### Information shown ###

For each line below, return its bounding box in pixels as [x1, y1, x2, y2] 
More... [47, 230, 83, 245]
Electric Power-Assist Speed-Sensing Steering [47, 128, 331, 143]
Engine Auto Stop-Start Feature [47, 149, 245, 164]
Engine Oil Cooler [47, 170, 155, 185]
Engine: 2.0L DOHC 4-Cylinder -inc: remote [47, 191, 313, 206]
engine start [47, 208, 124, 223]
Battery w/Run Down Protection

###

▶ [The task]:
Exact copies of all the records are to be printed.

▶ [Answer box]:
For each line below, return its bounding box in pixels as [x1, y1, x2, y2] 
More... [47, 230, 83, 245]
Electric Power-Assist Speed-Sensing Steering [47, 128, 331, 143]
Engine Auto Stop-Start Feature [47, 149, 245, 164]
Engine Oil Cooler [47, 170, 155, 185]
Engine: 2.0L DOHC 4-Cylinder -inc: remote [47, 191, 313, 206]
engine start [47, 208, 124, 223]
Battery w/Run Down Protection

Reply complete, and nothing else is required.